To find your company registration number, check the Companies House public register or your certificate of incorporation. Those are the two fastest and most reliable places to look.

If you already run a limited company or LLP, your company registration number, often shortened to CRN, is a permanent identifier issued when the business is incorporated. You’ll usually need it for banking, filings, tax admin, and formal company paperwork. For ongoing help with those obligations, many businesses use structured accounting services to keep core company records accessible and accurate.

If you’ve lost the paperwork, don’t worry. In most cases, you can retrieve the number in minutes using public records or documents you already have. 

Need to find your CRN quickly without confusing it with your UTR or other company references?

Where to find your company registration number

If your only goal is to retrieve the number quickly, start here.

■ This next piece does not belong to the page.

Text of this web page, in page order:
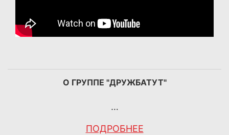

The two fastest places to check

  1. Companies House public register: Search your company name and open the correct listing. Your CRN appears on the company overview.
  2. Certificate of incorporation: This is the original document issued when your company was formed. It shows the company number clearly near the top.

Other places your CRN may appear

  • Companies House filing reminders
  • HMRC correspondence linked to the company
  • Business bank account opening documents
  • Invoice templates and formal stationery
  • Accountant records
  • Internal compliance files
  • Website footer or legal notice pages

If you need a second document to verify the number after checking Companies House, your certificate of incorporation is usually the best place to confirm it.

How to find your company registration number step by step

For most readers, the process is simple.

Search Companies House first

The public register is the quickest fallback if you do not have documents to hand.

  1. Go to the Companies House company search service
  2. Enter your company name exactly as registered
  3. Open the correct company result
  4. Check the company overview page
  5. Note the CRN shown against the business record

This method works even if you are away from the office or have lost your company paperwork.

Check your incorporation documents

If you formed the company yourself or through an agent, your CRN should also appear in the original incorporation pack.

Look for:

  • Certificate of incorporation
  • Formation confirmation email
  • PDF copies of company documents
  • Client portal records from your formation provider

If you need a refresher on the wider setup process, this guide on company registration gives the broader context around incorporation documents and what they are used for.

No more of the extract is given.